* [WHAT TO DO]
Only the number should be given: how many lines below contain "Germany".

-- Opening Marker --

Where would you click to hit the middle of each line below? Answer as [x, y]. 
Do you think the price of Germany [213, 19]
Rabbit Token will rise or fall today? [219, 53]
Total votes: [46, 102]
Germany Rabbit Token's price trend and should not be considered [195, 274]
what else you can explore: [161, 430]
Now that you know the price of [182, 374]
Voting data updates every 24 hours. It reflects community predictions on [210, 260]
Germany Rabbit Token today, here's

-- Closing Marker --

* [TASK ANSWER]
3